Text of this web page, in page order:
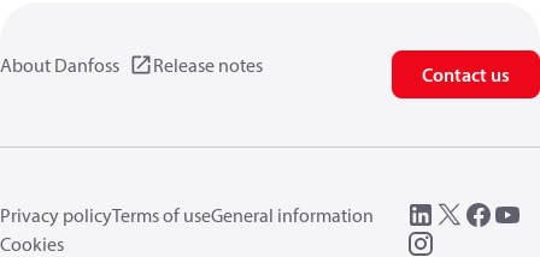
About Danfoss Release notes Contact us
Privacy policyTerms of useGeneral information
Cookies
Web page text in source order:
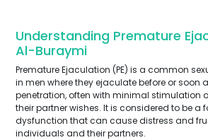
Understanding Premature
Al-Buraymi
Premature Ejaculation (PE) is a common
in men where they ejaculate before or soon
penetration, often with minimal stimulation
their partner wishes. It is considered to be a
dysfunction that can cause distress and
individuals and their partners.
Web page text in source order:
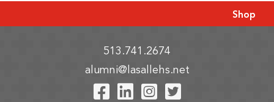
Shop
513.741.2674
alumni@lasallehs.net
Visit Our Facebook
Visit Our LinkedIn
Visit Our
Visit Our
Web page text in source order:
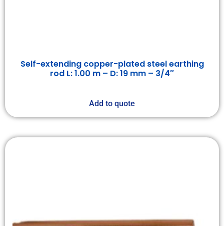
Self-extending copper-plated steel earthing
rod L: 1.00 m – D: 19 mm – 3/4″
Add to quote
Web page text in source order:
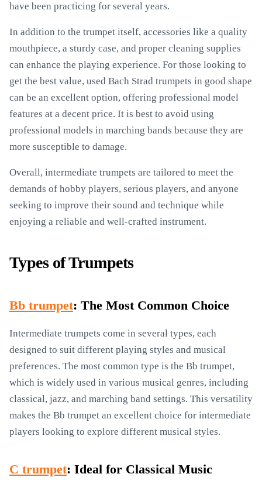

★ ★ ★ ★ ★

Task — Each entry above should be written out again exactly, without its pictures.

Exercise answer —
Text of this web page, in page order:
About Danfoss Release notes Contact us
Privacy policyTerms of useGeneral information
Cookies
Web page text in source order:
Understanding Premature
Al-Buraymi
Premature Ejaculation (PE) is a common
in men where they ejaculate before or soon
penetration, often with minimal stimulation
their partner wishes. It is considered to be a
dysfunction that can cause distress and
individuals and their partners.
Web page text in source order:
Shop
513.741.2674
alumni@lasallehs.net
Visit Our Facebook
Visit Our LinkedIn
Visit Our
Visit Our
Web page text in source order:
Self-extending copper-plated steel earthing
rod L: 1.00 m – D: 19 mm – 3/4″
Add to quote
Web page text in source order:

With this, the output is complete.